The upper limit of the number of carbon atoms of R ₃ is not particularly limited. However, since it is necessary to eliminate at the time of imidization, extremely large ones are not preferable. More preferably, it is 1 or more and 22 or less. The polyamic acid ester is usually soluble in polar solvents such as N, N-dimethylacetamide (hereinafter referred to as DMAc), 2-N-methylpyrrolidone (hereinafter referred to as NMP), γ-butyllactone, or a mixed solvent containing these. It is soluble.

Next, metallic palladium or an organic palladium compound is mixed with the polyamic acid ester solution dissolved in the above-mentioned solvent to prepare a mixture (hereinafter, referred to as a polyamic acid ester-Pd mixture) solution.
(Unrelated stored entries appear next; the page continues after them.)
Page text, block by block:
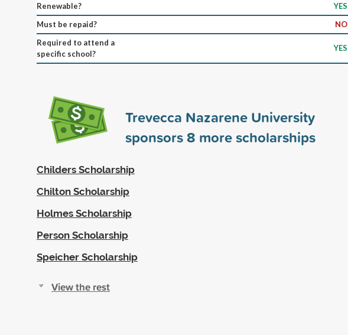
Renewable?
YES
Must be repaid?
NO
Required to attend a
specific school?
YES
Trevecca Nazarene University
sponsors8 more scholarships
Childers Scholarship
Chilton Scholarship
Holmes Scholarship
Person Scholarship
Speicher Scholarship
View the rest

Here, it is preferable to use an organic palladium compound rather than metal palladium because it is relatively easily dissolved in an organic solvent.
As described above, the structure of the organic palladium compound is particularly preferably a compound capable of forming a weak complex with the ester portion of the polyamic acid ester.

That is, a preferred organopalladium compound has two ligands, or has four ligands, at least two of which are easily removable. . Specific structural examples are represented by general formulas (2) to (4).
Shown in

[0044]

Embedded image Pd ²⁺ [R ₄ COO ⁻ ] ₂ (2) Pd [R ₅ R ₆ R ₇ N] ₂ (3) Pd ²⁺ [R ₄ COO ⁻ ] ₂ [R ₅ R ₆ R ₇ N] ₂ (4)
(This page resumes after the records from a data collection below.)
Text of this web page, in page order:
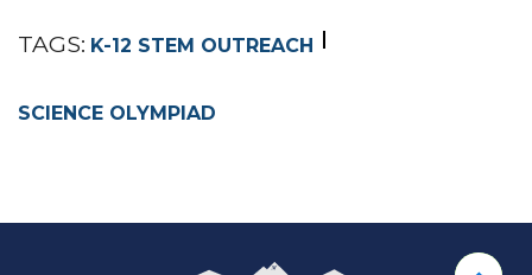
TAGS: K-12 STEM OUTREACH
SCIENCE OLYMPIAD
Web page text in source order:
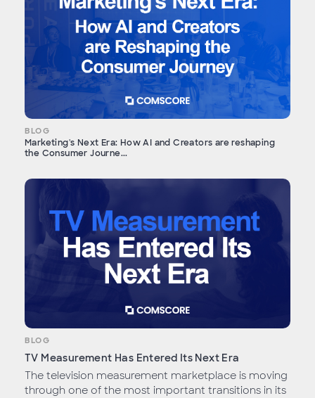
BLOG
Marketing's Next Era: How AI and Creators are reshaping
the Consumer Journe...
BLOG
TV Measurement Has Entered Its Next Era
The television measurement marketplace is moving
through one of the most important transitions in its
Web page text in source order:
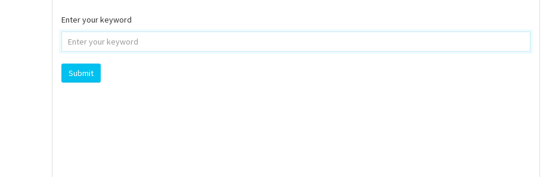
Enter your keyword

In the formulas (2) to (4), R ₄ , R ₅ , R ₆ ,
R ₇ represents a hydrocarbon chain having 1 to 30 carbon atoms.
Examples of the hydrocarbon chain include a methyl group, a decyl group, and an octadecyl group. Of these, R ₄ may be hydrogen. As for R ₅ , R ₆ and R ₇ , one or two of them may be hydrogen. That is, the alkylamine coordinated to palladium is primary, secondary, tertiary or tertiary.
Any class of amine may be used. Further, the above R ₄ , R ₅ , R
_6, a portion or all of the hydrogen constituting the R ₇ may be substituted with fluorine.
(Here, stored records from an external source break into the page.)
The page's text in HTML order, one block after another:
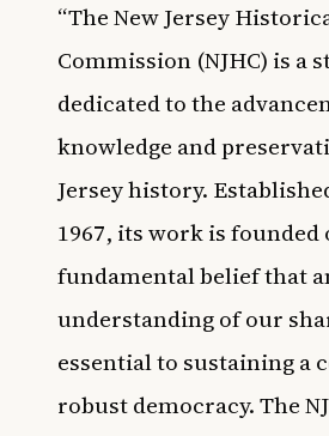
“The New Jersey
Commission (NJHC) is a
dedicated to the
knowledge and
Jersey history.
1967, its work is founded
fundamental belief that
understanding of our
essential to sustaining a
robust democracy. The

The polyamic acid ester-Pd complex prepared as described above is deposited on a desired substrate by an appropriate method to obtain a polyamic acid ester-Pd complex film. Here, since the polyamic acid ester-Pd complex is not gelled, the method of depositing it on a substrate includes a spin coating method, a dip method, and a Langmuir-
Conventionally known various thin film deposition methods such as a blow jet (hereinafter abbreviated as LB) method can be used. Of these, the simplest method is the spin coating method or the dipping method, but it is not always easy to form a uniform film over a wide area on the substrate. In addition, the controllability of the film thickness is not very good. On the other hand, according to the LB method, a uniform film can be obtained relatively easily with good reproducibility.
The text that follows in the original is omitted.